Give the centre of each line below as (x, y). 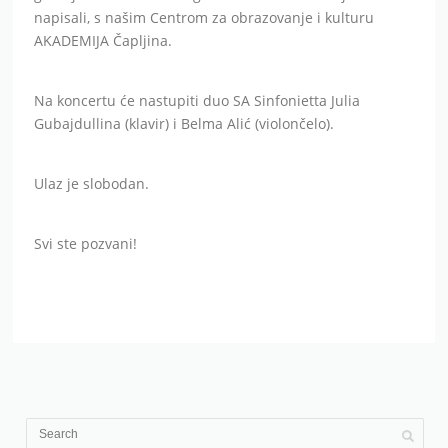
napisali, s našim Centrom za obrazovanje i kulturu (204, 18)
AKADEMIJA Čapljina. (103, 41)
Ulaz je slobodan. (92, 184)
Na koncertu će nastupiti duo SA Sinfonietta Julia (197, 101)
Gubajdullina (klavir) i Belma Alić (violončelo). (184, 124)
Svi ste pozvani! (86, 244)
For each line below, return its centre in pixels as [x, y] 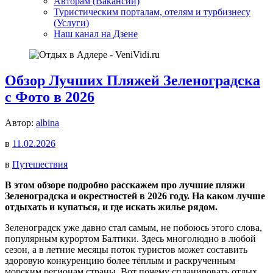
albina [48, 122]
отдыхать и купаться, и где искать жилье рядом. [111, 207]
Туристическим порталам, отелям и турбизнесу [152, 12]
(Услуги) [71, 23]
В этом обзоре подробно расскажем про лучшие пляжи [125, 185]
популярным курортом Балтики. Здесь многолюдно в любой [130, 238]
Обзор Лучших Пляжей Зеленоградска [133, 80]
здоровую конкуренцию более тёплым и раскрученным [120, 260]
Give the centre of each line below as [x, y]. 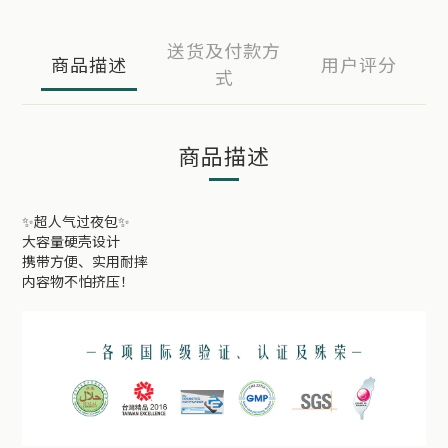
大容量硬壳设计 [71, 241]
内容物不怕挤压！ [78, 281]
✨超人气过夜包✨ [76, 221]
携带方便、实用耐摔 [85, 261]
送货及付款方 [224, 50]
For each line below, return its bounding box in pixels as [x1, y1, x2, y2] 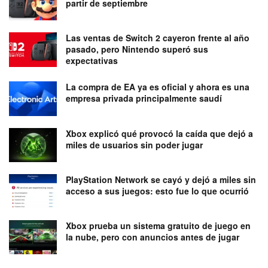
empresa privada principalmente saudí [66, 92, 222, 105]
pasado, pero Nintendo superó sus [66, 43, 208, 56]
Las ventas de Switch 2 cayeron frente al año [66, 32, 249, 44]
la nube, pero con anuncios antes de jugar [66, 230, 239, 243]
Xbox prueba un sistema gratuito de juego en [66, 219, 251, 232]
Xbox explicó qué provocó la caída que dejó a [66, 127, 253, 139]
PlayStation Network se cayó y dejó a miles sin [66, 173, 256, 185]
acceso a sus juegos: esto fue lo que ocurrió [66, 184, 249, 197]
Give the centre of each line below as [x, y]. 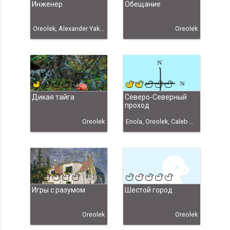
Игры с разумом [58, 190]
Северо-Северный [156, 97]
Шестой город [148, 190]
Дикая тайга [53, 97]
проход [137, 106]
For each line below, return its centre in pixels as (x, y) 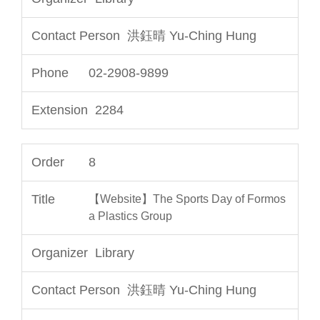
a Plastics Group (130, 216)
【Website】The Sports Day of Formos (187, 199)
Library (115, 252)
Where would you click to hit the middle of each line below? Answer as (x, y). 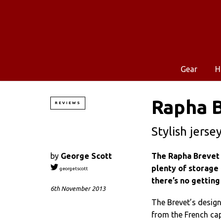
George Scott (86, 156)
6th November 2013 (78, 189)
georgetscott (73, 169)
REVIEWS (68, 103)
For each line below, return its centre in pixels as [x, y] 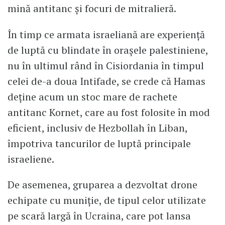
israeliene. [31, 159]
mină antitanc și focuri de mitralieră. [92, 8]
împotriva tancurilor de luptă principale [99, 143]
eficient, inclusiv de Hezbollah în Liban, [97, 128]
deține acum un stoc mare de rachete [92, 96]
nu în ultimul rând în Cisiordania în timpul [106, 65]
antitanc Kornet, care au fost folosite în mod [109, 112]
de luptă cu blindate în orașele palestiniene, [108, 50]
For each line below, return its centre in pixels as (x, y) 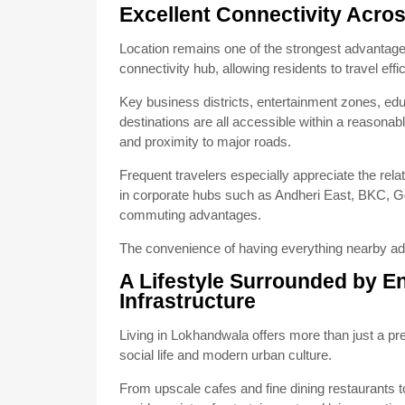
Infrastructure (188, 301)
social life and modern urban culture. (226, 355)
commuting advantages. (190, 215)
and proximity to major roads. (205, 141)
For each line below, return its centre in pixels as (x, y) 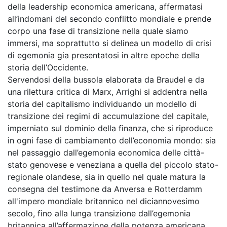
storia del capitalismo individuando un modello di (102, 104)
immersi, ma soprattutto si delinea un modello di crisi (109, 43)
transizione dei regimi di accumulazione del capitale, (108, 116)
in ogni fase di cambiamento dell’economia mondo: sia (112, 140)
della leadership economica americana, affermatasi (105, 7)
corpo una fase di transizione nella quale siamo (98, 31)
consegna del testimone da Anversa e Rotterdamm (105, 189)
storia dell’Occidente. (48, 67)
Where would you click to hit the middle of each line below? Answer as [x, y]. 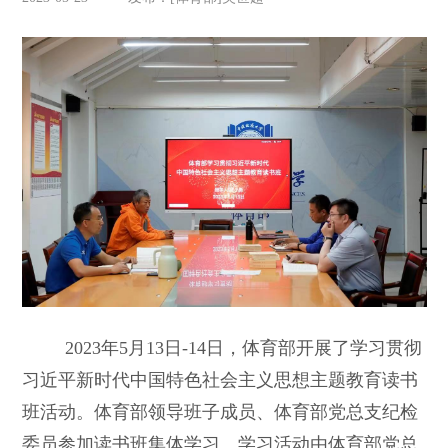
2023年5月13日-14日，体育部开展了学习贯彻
——————
_INSTRUCTIONS TO FOLLOW_
Take every line above where "fase" appears and copy it.

_RESULT OF THIS TASK_
in ogni fase di cambiamento dell’economia mondo: sia (112, 140)
corpo una fase di transizione nella quale siamo (98, 31)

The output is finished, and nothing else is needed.